The sight has left me with red-tinged tunnel vision. All I can see is my friend’s hand settling into the curve at the base of Leo’s spine, guiding her the way I used to. I can practically feel the heat of her body beneath my fingertips, or perhaps it’s just my rage setting me alight. I try every method Granda taught me to relax. Breathe in through the nose, out through the mouth. Count backward from one hundred. Imagine each of my appendages filling with warm, golden light that spreads through my body until I’m filled to the brim.
Okay, that last one was for falling asleep, but it does the trick anyway.
It’s just Podge, I remind myself. He’s not trying to fuck your ex-girlfriend.
Oh God, is that how I’m thinking of her now? Like a tree I’ve pissed on to mark my territory. It’s been twelve years, for Christ’s sake. I’ve got to get a grip.
I drop a handful of euros on the table and stand, leaving behind a lot of wasted beer and along with it, I’m hoping, this bout of insanity that’s overtaken me. Dermot studies me with a hint of suspicion folded into the million wrinkles between his eyebrows. Frazzled and utterly spent, I nod in his direction and take my leave.

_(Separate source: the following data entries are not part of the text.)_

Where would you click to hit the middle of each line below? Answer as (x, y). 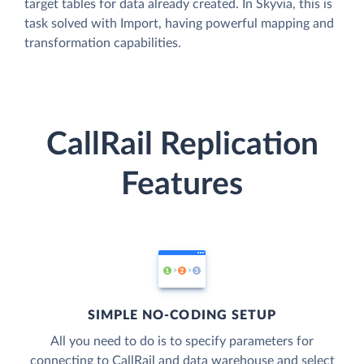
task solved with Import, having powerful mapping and (179, 24)
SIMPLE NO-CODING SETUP (182, 315)
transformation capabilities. (103, 43)
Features (182, 184)
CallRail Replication (182, 145)
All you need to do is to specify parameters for (182, 341)
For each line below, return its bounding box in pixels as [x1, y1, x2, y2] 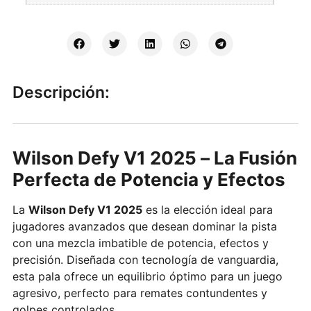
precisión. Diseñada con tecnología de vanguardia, [12, 252, 278, 267]
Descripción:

The steady static of voices that fills the bar falls away when I step out onto the sidewalk, leaving me feeling like I’ve stuffed my ears with cotton. The world is at once muffled and incredibly clear, and it takes a moment for me to find an equilibrium. There’s a tension headache building in my temples, and I cup my jaw, tugging it left and right like I’ve just been punched, attempting to relieve the pain.